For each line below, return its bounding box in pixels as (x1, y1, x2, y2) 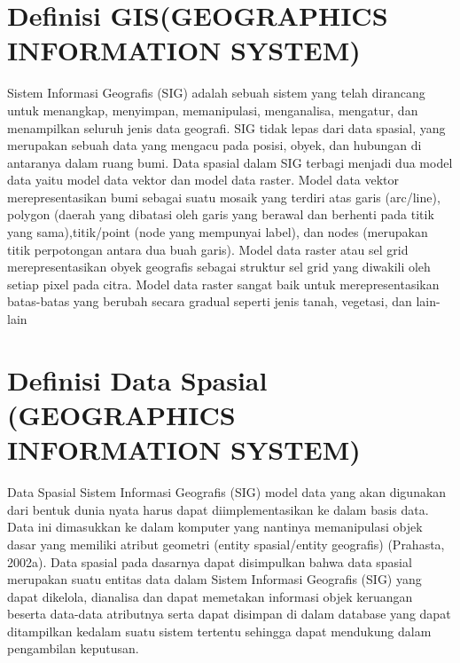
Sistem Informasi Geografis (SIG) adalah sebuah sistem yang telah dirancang (7, 83, 425, 102)
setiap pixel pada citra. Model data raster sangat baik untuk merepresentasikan (7, 274, 440, 293)
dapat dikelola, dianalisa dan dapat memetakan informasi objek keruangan (7, 587, 413, 605)
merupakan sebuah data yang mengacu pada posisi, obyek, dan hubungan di (7, 136, 422, 154)
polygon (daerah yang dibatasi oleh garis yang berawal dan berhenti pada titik (7, 205, 434, 224)
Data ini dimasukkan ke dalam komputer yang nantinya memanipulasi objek (7, 517, 423, 536)
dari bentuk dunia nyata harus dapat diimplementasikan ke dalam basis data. (7, 500, 429, 518)
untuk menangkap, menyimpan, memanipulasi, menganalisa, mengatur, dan (7, 100, 418, 119)
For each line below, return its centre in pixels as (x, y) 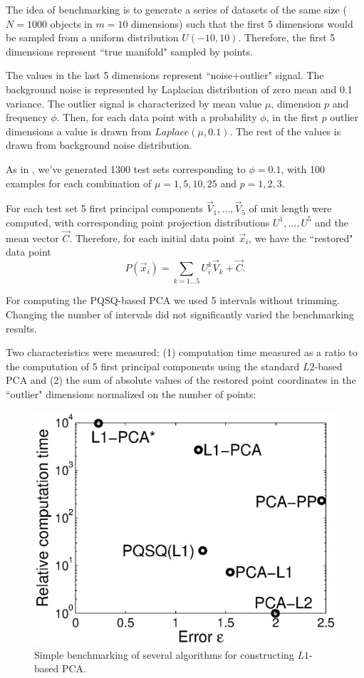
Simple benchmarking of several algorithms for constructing (164, 654)
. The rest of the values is (285, 131)
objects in (71, 23)
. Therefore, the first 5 (287, 37)
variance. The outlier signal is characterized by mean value (134, 103)
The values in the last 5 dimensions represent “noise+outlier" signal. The (165, 75)
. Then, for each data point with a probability (157, 117)
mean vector (32, 238)
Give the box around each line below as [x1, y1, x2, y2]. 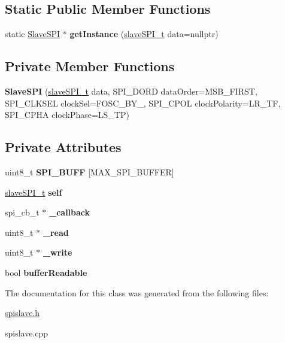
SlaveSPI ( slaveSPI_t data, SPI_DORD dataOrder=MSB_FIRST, [5, 85, 257, 97]
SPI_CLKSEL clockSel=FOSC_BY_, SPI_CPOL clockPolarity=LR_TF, [5, 96, 281, 109]
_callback [48, 206, 90, 218]
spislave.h [5, 306, 40, 319]
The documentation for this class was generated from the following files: [5, 286, 269, 299]
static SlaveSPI [5, 28, 60, 40]
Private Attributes [5, 138, 122, 156]
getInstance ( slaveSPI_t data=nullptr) [69, 28, 219, 40]
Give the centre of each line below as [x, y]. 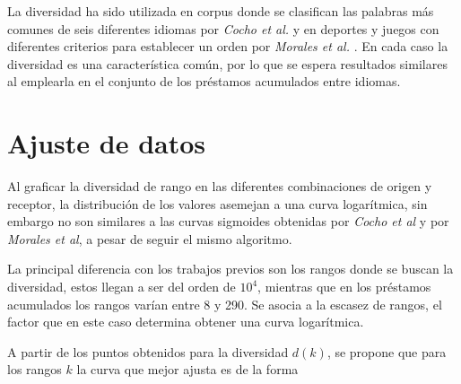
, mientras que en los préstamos [344, 287]
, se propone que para [387, 351]
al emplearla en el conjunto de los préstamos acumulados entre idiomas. [204, 81]
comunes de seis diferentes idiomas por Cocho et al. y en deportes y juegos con [223, 28]
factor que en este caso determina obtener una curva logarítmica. [186, 322]
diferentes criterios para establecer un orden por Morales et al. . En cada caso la [228, 46]
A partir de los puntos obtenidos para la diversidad [148, 351]
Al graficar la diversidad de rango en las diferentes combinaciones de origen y [220, 186]
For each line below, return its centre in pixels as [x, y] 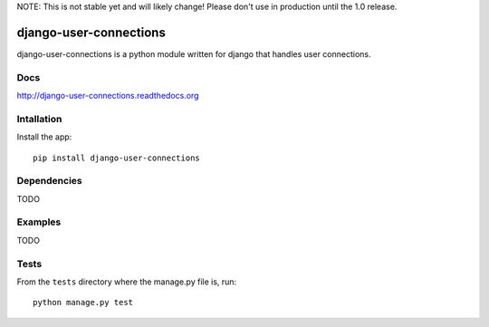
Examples [39, 222]
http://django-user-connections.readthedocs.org [108, 96]
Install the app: [44, 137]
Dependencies [50, 181]
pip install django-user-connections [117, 158]
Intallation [39, 119]
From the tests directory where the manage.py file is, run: [127, 282]
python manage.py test [83, 303]
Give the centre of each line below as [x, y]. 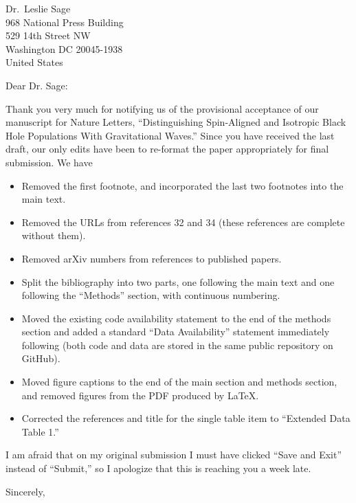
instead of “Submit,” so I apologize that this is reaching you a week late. [158, 468]
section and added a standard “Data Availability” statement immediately [176, 332]
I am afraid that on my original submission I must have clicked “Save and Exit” [174, 455]
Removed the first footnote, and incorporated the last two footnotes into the [182, 185]
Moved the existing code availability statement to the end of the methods [176, 318]
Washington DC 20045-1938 [64, 48]
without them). [54, 235]
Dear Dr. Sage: [37, 85]
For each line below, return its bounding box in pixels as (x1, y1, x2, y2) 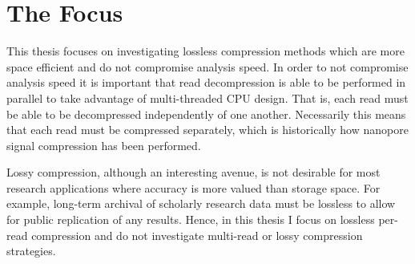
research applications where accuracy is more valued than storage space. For (6, 179, 381, 196)
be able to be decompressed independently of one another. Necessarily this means (6, 105, 406, 122)
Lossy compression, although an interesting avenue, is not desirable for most (6, 164, 381, 181)
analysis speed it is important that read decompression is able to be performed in (6, 74, 406, 91)
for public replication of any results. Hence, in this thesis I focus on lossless (6, 211, 375, 228)
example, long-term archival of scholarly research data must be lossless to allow (6, 195, 396, 212)
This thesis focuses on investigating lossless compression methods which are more (6, 43, 405, 59)
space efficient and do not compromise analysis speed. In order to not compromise (6, 58, 409, 75)
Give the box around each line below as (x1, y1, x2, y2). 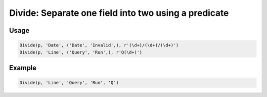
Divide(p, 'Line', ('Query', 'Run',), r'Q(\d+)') (19, 49, 142, 55)
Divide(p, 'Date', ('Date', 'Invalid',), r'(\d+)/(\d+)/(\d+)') (19, 43, 179, 48)
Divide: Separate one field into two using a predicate (9, 7, 229, 18)
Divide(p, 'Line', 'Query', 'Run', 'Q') (19, 80, 119, 86)
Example (9, 63, 37, 72)
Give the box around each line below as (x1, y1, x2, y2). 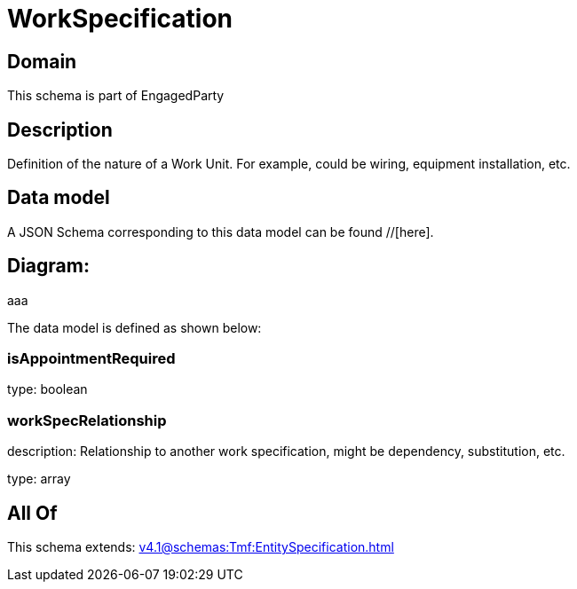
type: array (7, 471, 71, 487)
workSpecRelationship (7, 411, 167, 429)
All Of (7, 501, 58, 524)
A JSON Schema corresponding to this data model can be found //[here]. (7, 224, 434, 240)
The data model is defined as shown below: (7, 319, 262, 335)
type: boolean (7, 381, 88, 397)
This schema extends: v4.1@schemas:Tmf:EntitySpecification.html (7, 539, 394, 555)
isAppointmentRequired (7, 349, 176, 368)
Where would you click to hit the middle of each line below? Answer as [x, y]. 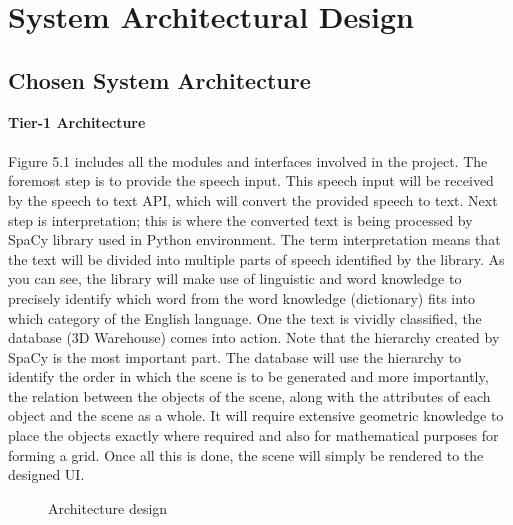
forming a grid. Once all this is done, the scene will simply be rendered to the [246, 454]
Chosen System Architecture [159, 79]
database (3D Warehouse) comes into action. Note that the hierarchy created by [254, 337]
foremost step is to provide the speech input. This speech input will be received [251, 180]
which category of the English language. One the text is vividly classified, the [245, 317]
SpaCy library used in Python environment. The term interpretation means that [254, 239]
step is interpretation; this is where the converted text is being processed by [240, 219]
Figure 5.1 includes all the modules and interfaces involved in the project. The [248, 160]
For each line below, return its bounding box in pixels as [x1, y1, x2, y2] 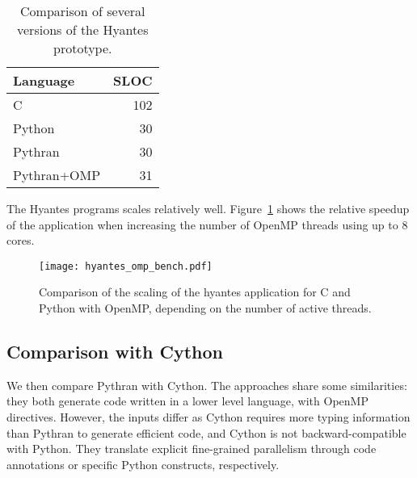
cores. [6, 232, 35, 249]
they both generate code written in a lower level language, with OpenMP [6, 392, 369, 409]
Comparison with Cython [6, 339, 224, 364]
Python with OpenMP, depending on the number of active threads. [39, 300, 372, 317]
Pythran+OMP [13, 166, 101, 184]
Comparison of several [20, 2, 145, 20]
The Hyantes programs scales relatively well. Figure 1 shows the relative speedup [6, 200, 410, 216]
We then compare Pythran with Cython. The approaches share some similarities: [6, 376, 407, 393]
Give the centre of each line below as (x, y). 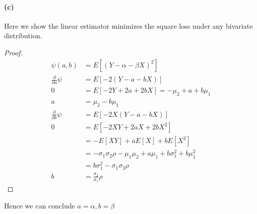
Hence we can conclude (40, 205)
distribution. (23, 35)
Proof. (13, 52)
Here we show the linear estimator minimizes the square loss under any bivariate (128, 25)
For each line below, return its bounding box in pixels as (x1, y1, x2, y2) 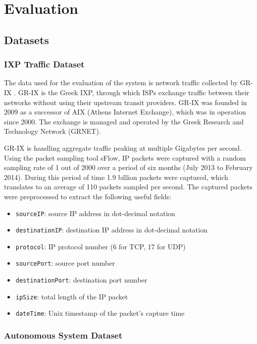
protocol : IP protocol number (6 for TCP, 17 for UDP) (15, 241, 186, 251)
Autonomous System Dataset (4, 329, 123, 342)
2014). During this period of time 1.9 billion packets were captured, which (4, 172, 228, 182)
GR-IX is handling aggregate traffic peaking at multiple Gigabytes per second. (4, 142, 242, 153)
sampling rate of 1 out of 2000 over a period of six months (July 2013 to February (4, 162, 253, 172)
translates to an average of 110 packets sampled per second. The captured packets (4, 181, 253, 192)
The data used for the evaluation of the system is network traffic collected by (4, 77, 238, 88)
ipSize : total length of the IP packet (15, 291, 128, 301)
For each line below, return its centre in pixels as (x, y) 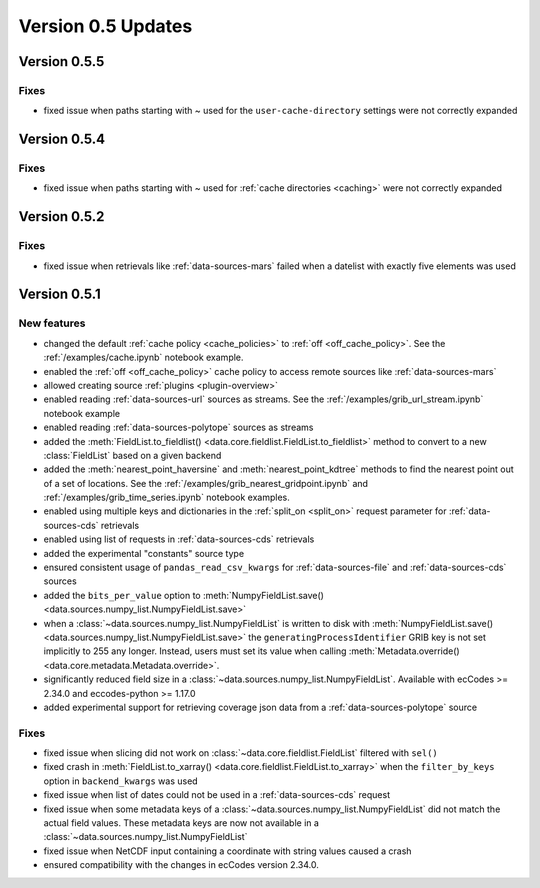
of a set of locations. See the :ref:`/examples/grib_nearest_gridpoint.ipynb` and (206, 483)
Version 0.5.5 (61, 61)
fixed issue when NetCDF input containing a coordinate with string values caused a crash (227, 851)
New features (52, 323)
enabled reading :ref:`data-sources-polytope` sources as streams (178, 427)
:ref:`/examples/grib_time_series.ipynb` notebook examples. (166, 497)
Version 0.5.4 (62, 139)
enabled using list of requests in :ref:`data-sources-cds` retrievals (179, 539)
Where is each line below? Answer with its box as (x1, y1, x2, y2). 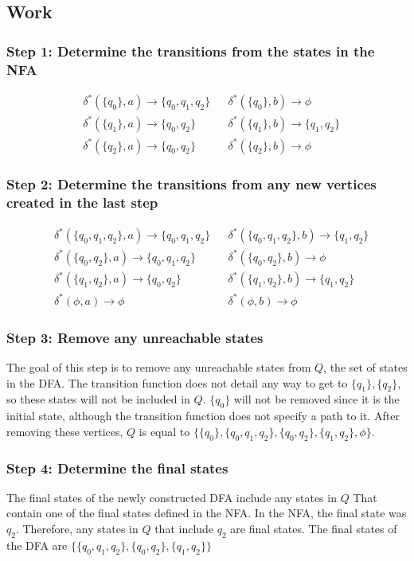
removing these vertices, (6, 423, 123, 439)
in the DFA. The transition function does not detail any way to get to (6, 374, 348, 391)
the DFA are (6, 536, 68, 553)
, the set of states (323, 359, 408, 375)
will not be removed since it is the (233, 391, 400, 407)
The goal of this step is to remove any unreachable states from (6, 359, 311, 375)
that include (154, 520, 214, 536)
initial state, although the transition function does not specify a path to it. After (6, 407, 400, 424)
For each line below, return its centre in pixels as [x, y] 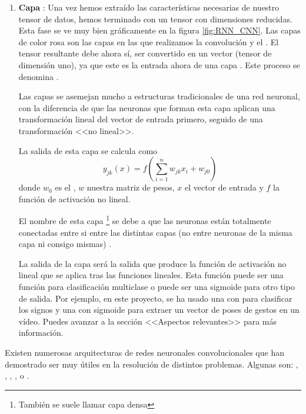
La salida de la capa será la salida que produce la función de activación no [152, 263]
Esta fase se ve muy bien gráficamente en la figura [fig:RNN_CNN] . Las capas [159, 30]
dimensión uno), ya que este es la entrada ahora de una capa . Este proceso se [159, 64]
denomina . [39, 76]
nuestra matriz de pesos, [131, 187]
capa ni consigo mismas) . [65, 244]
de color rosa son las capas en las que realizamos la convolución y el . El [149, 41]
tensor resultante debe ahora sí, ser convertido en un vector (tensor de [145, 53]
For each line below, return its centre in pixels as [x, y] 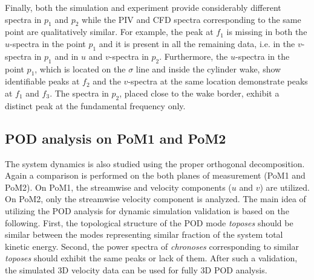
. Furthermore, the [194, 56]
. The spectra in [79, 93]
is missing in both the [267, 32]
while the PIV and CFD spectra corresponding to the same [191, 19]
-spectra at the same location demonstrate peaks [218, 81]
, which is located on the [80, 68]
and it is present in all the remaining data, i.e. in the [197, 43]
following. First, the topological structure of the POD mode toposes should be [149, 222]
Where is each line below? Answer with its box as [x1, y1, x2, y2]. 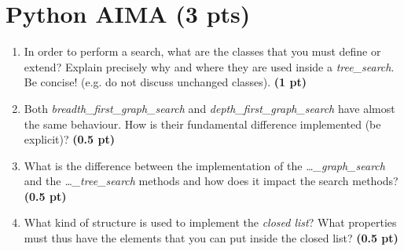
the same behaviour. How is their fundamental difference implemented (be [24, 115, 381, 132]
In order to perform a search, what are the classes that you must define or [24, 43, 381, 60]
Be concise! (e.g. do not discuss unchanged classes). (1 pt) [24, 74, 307, 90]
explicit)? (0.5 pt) [24, 131, 115, 147]
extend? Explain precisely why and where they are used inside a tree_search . [24, 58, 395, 75]
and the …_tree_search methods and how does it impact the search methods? [24, 173, 398, 189]
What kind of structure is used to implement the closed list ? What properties [24, 214, 397, 231]
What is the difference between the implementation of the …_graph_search [24, 157, 385, 173]
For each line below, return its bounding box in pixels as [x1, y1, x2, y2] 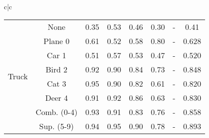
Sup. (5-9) [39, 120, 74, 132]
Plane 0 [43, 35, 70, 46]
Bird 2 [45, 63, 68, 75]
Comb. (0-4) [35, 106, 78, 117]
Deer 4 [45, 92, 68, 103]
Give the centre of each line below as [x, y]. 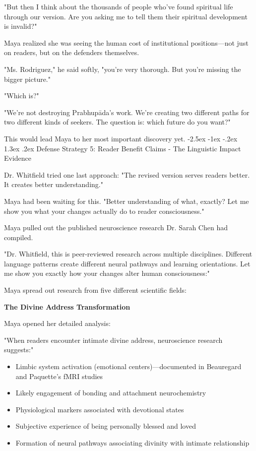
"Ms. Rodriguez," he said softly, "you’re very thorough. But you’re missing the [123, 69]
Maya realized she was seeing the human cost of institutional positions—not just [126, 42]
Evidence [18, 158]
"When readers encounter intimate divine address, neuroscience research [113, 340]
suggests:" [19, 350]
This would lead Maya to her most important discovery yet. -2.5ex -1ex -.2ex [121, 138]
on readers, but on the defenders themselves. [72, 52]
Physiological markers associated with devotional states [100, 409]
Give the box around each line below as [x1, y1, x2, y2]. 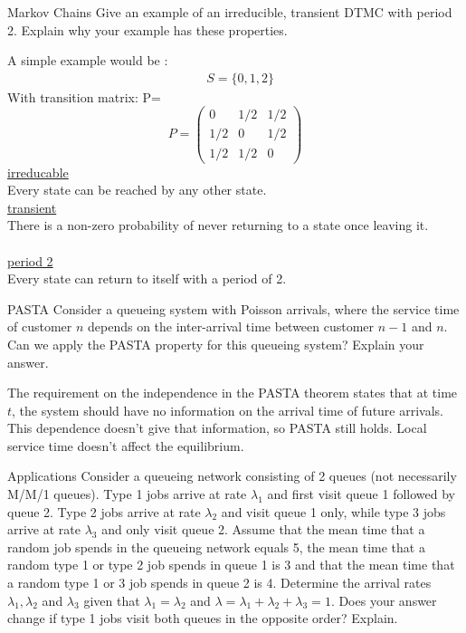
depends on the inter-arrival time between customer [88, 317, 375, 336]
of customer [7, 317, 72, 336]
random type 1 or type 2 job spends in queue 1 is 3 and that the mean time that [7, 555, 455, 574]
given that [83, 590, 140, 609]
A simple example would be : [7, 51, 168, 70]
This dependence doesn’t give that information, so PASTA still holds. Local [7, 418, 427, 437]
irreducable [7, 162, 69, 181]
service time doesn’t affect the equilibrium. [7, 436, 244, 455]
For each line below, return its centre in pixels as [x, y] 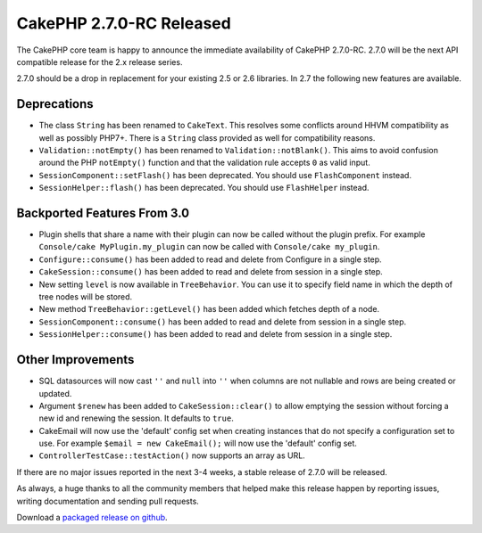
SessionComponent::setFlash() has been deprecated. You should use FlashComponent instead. [225, 175]
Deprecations [55, 104]
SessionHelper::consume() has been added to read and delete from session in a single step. [216, 334]
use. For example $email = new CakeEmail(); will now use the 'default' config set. [198, 443]
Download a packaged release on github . [92, 518]
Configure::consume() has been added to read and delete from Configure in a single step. [211, 259]
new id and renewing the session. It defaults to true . [136, 418]
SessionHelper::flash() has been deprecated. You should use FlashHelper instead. [204, 188]
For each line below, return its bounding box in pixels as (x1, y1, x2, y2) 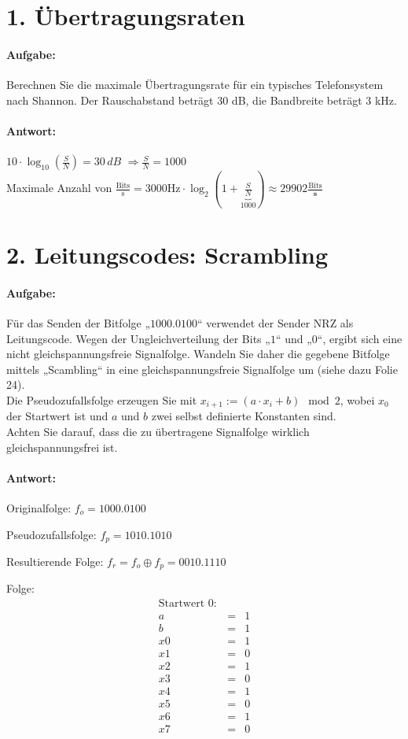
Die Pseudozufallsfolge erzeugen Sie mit (6, 391, 197, 408)
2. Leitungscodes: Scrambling (6, 238, 329, 270)
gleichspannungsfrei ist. (6, 438, 118, 455)
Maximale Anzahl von (6, 179, 112, 196)
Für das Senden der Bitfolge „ (6, 314, 151, 331)
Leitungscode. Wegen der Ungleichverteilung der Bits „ (6, 330, 270, 346)
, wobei (340, 391, 375, 408)
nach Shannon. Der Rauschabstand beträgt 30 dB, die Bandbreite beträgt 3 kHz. (6, 91, 397, 108)
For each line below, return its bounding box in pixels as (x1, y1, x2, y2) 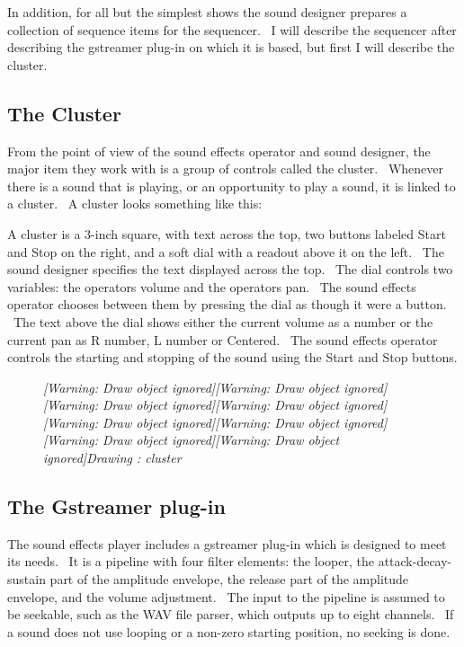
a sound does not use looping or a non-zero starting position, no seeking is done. (7, 622, 451, 641)
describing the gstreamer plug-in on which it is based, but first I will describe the (7, 38, 455, 57)
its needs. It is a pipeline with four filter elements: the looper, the (7, 552, 374, 571)
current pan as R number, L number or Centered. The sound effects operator (7, 330, 438, 349)
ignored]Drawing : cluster (43, 448, 182, 467)
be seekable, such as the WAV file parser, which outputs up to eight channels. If (7, 605, 454, 624)
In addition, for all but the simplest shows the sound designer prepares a (7, 3, 407, 21)
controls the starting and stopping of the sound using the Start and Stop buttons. (7, 348, 458, 367)
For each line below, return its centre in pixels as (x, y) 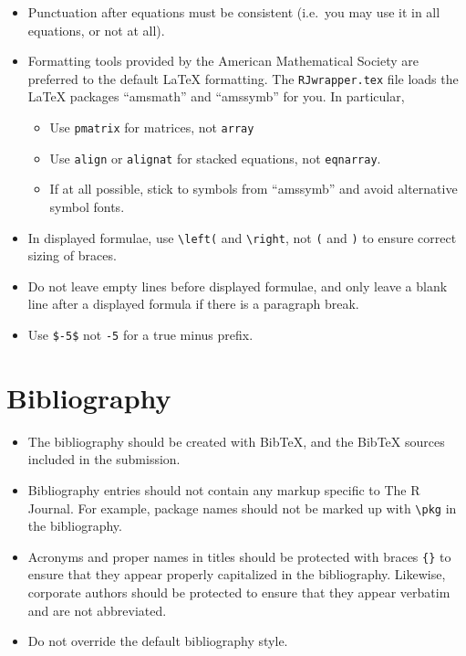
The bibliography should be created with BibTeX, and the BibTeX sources (236, 441)
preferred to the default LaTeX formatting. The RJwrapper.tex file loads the (243, 78)
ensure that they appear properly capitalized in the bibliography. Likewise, (237, 574)
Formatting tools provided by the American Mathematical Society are (223, 61)
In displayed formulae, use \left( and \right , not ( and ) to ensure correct (242, 237)
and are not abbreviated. (97, 610)
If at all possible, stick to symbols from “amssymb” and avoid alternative (254, 189)
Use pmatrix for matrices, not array (152, 127)

■ What the task requires: Using the listing above, restate exactly the range between the lines holding "dari bentuk dunia" and "python manage.py test [83, 303]", inclusive, with pictures left out.

■ Written response:
dari bentuk dunia nyata harus dapat diimplementasikan ke dalam basis data. (7, 500, 429, 518)
untuk menangkap, menyimpan, memanipulasi, menganalisa, mengatur, dan (7, 100, 418, 119)
For each line below, return its centre in pixels as (x, y) 
Simple benchmarking of several algorithms for constructing (164, 654)
. The rest of the values is (285, 131)
objects in (71, 23)
. Therefore, the first 5 (287, 37)
variance. The outlier signal is characterized by mean value (134, 103)
The values in the last 5 dimensions represent “noise+outlier" signal. The (165, 75)
. Then, for each data point with a probability (157, 117)
mean vector (32, 238)
Give the box around each line below as [x1, y1, x2, y2]. 
SlaveSPI ( slaveSPI_t data, SPI_DORD dataOrder=MSB_FIRST, [5, 85, 257, 97]
SPI_CLKSEL clockSel=FOSC_BY_, SPI_CPOL clockPolarity=LR_TF, [5, 96, 281, 109]
_callback [48, 206, 90, 218]
spislave.h [5, 306, 40, 319]
The documentation for this class was generated from the following files: [5, 286, 269, 299]
static SlaveSPI [5, 28, 60, 40]
Private Attributes [5, 138, 122, 156]
getInstance ( slaveSPI_t data=nullptr) [69, 28, 219, 40]
Give the centre of each line below as [x, y]. 
, mientras que en los préstamos [344, 287]
, se propone que para [387, 351]
al emplearla en el conjunto de los préstamos acumulados entre idiomas. [204, 81]
comunes de seis diferentes idiomas por Cocho et al. y en deportes y juegos con [223, 28]
factor que en este caso determina obtener una curva logarítmica. [186, 322]
diferentes criterios para establecer un orden por Morales et al. . En cada caso la [228, 46]
A partir de los puntos obtenidos para la diversidad [148, 351]
Al graficar la diversidad de rango en las diferentes combinaciones de origen y [220, 186]
For each line below, return its centre in pixels as [x, y] 
Examples [39, 222]
http://django-user-connections.readthedocs.org [108, 96]
Install the app: [44, 137]
Dependencies [50, 181]
pip install django-user-connections [117, 158]
Intallation [39, 119]
From the tests directory where the manage.py file is, run: [127, 282]
python manage.py test [83, 303]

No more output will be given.